Japanese pharmaceutical company Eisai recently disclosed a ransomware incident that significantly impacted its operations. Attackers successfully encrypted some of the company’s servers, causing disruptions and potential risks to sensitive data. Based in Tokyo, Eisai is a major player in the pharmaceutical industry. It boast an annual revenue of $5.3 billion and a workforce of over 10,000 employees. With manufacturing and medical research units spread across Japan, the United Kingdom, North Carolina, and Massachusetts, the company focuses on developing medications for cancer treatment, chemotherapy side effects, anti-seizure drugs, neuropathy, and dementia drugs.
Weekend Attack Leads to Ransomware Encryption
The ransomware attack occurred over the weekend. It was a strategic choice by the perpetrators as it is typically when IT teams are understaffed. This make it more challenging to respond promptly to such incidents. Eisai promptly reported the attack on its website. They acknowledge the encryption of its servers and taking immediate action to address the situation. A company-wide task force was assembled to develop response procedures and launch an investigation with the assistance of cybersecurity partners. Eisai took numerous IT systems offline to prevent further damage and limit ransomware spread throughout the corporate network. As a result, logistics systems, both internal and external to Japan, had to be temporarily shut down until the investigation concluded. However, the company’s corporate websites and email communications remained operational.

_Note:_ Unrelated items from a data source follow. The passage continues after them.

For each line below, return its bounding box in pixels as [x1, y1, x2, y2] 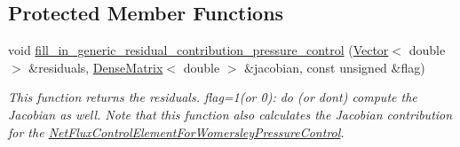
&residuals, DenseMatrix [28, 58, 163, 76]
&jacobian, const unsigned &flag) [244, 58, 425, 76]
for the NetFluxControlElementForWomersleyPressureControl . [8, 122, 345, 141]
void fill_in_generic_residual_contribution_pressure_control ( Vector [8, 41, 389, 59]
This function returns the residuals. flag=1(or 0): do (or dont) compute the [8, 88, 417, 106]
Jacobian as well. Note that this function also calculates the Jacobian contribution [8, 104, 453, 123]
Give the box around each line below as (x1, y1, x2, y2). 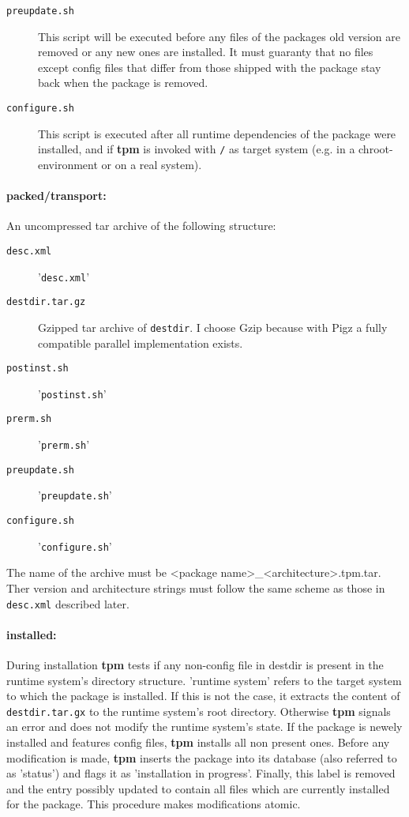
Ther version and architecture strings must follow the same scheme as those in (6, 579, 385, 596)
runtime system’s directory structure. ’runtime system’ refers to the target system (6, 672, 402, 688)
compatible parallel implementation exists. (38, 334, 243, 351)
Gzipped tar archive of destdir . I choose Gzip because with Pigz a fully (38, 318, 388, 335)
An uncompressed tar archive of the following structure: (6, 217, 276, 234)
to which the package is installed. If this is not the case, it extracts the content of (6, 687, 400, 704)
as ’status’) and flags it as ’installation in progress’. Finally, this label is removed (6, 765, 396, 781)
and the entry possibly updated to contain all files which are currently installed (6, 780, 390, 796)
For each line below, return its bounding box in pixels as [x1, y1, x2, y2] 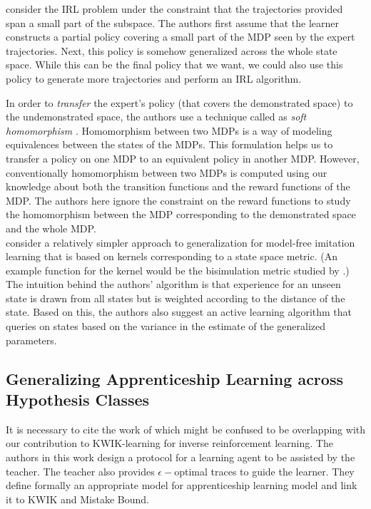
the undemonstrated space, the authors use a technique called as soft [6, 109, 307, 124]
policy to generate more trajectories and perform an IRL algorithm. [6, 71, 302, 86]
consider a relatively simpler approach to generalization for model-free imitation [6, 235, 355, 250]
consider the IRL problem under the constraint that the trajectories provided [6, 1, 343, 16]
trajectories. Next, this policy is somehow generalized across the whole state [6, 43, 337, 58]
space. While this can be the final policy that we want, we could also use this [6, 57, 343, 72]
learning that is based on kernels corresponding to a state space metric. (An [6, 249, 337, 264]
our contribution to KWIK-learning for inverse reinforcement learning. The [6, 436, 333, 451]

Collaborative Efforts for Recovery and Investigation after Ransomware Attack
Eisai acted swiftly by reporting the incident to relevant law enforcement authorities and enlisting the help of external cybersecurity professionals. It was to expedite the recovery process. The primary concern remains the possibility of data leakage, which is currently under investigation. By involving external experts, the company aims to ensure a thorough examination of the breach and minimize any potential risks associated with the compromised data.

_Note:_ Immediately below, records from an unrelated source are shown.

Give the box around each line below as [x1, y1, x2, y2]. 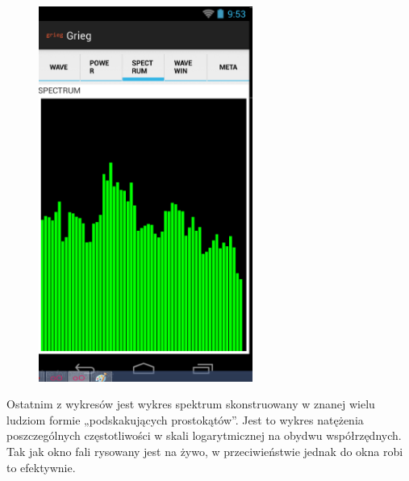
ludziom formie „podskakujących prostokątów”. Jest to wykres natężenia [6, 411, 364, 428]
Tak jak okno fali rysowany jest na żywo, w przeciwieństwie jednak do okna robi [6, 443, 403, 460]
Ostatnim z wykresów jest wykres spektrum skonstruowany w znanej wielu [6, 395, 375, 412]
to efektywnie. [6, 458, 76, 475]
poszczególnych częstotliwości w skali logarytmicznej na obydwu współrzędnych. [6, 427, 402, 444]
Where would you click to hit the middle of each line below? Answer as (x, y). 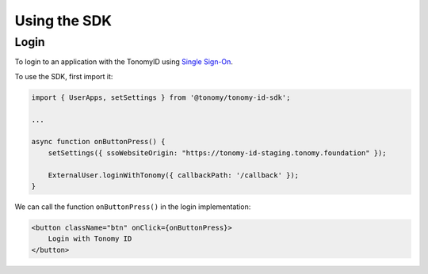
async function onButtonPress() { (98, 142)
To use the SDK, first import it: (64, 76)
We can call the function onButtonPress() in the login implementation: (133, 207)
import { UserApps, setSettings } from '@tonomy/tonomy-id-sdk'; (161, 97)
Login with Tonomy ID (90, 239)
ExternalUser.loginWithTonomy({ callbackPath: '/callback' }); (174, 175)
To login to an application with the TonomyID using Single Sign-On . (124, 62)
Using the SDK (63, 21)
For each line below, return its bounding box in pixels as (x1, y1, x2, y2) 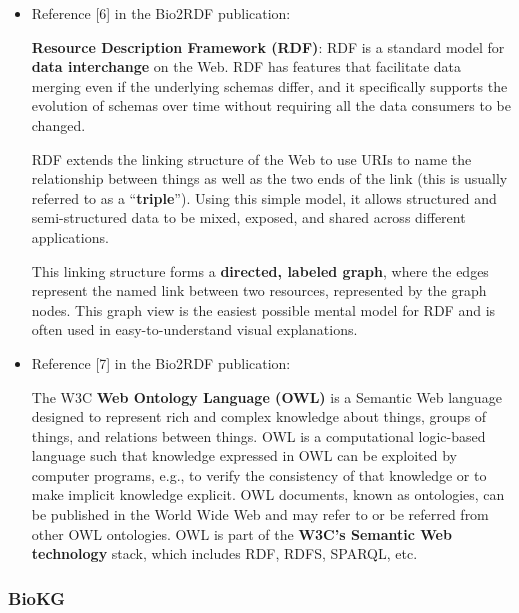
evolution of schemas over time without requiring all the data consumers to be (31, 95, 511, 116)
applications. (31, 226, 109, 247)
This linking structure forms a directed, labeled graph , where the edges (31, 260, 489, 281)
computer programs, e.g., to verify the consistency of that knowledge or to (31, 464, 487, 485)
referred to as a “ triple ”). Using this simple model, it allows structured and (31, 187, 497, 208)
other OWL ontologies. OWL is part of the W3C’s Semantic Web (31, 523, 452, 544)
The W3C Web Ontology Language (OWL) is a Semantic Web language (31, 386, 502, 407)
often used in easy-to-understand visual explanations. (31, 319, 358, 340)
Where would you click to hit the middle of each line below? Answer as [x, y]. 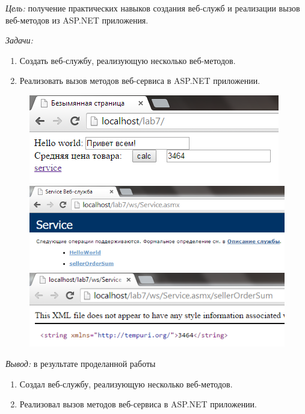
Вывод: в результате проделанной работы [81, 364]
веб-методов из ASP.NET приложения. [77, 20]
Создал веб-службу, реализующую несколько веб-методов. [126, 384]
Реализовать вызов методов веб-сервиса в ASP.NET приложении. [140, 81]
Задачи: [19, 40]
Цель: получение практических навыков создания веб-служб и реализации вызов [153, 8]
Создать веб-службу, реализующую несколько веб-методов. [128, 60]
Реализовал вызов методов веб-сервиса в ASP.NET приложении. [138, 404]
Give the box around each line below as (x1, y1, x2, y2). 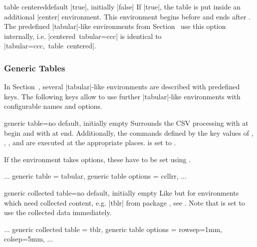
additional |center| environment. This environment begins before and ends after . (4, 11, 251, 21)
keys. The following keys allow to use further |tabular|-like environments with (4, 91, 241, 101)
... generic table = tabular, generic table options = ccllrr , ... (4, 171, 187, 181)
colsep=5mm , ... (4, 234, 53, 244)
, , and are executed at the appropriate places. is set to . (4, 137, 176, 148)
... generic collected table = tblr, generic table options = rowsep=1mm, (4, 224, 223, 234)
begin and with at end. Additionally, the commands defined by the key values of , (4, 127, 254, 138)
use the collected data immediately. (4, 207, 112, 218)

Uncertainty Surrounding Financial Impact and Attribution
At present, the impact of this cyberattack on Eisai’s consolidated earnings forecast for the current fiscal year remains uncertain. None of the major ransomware groups have claimed responsibility for the attack on their extortion sites, leaving the perpetrators unidentified. It is worth noting that Eisai had previously fallen victim to a cyberattack in December 2021, orchestrated by a now-defunct ransomware group known as ‘AtomSilo.’ Although the group’s extortion portal is no longer active, data leaked by AtomSilo included multiple MDF and LDF database dumps allegedly stolen from Eisai’s network.
Recap of Eisai Ransomware
Eisai, a prominent Japanese pharmaceutical company, has encountered a ransomware attack that affected its servers and disrupted operations. The incident prompted the company to act immediately, shutting down various IT systems to contain the damage. Eisai has enlisted the support of external cybersecurity professionals to investigate the breach and mitigate potential risks. The impact on the company’s financial forecast is uncertain, and the responsible party behind the attack remains unknown. This incident serves as a strong reminder of the ongoing threats faced by organizations in the pharmaceutical industry and the critical need for robust cybersecurity measures.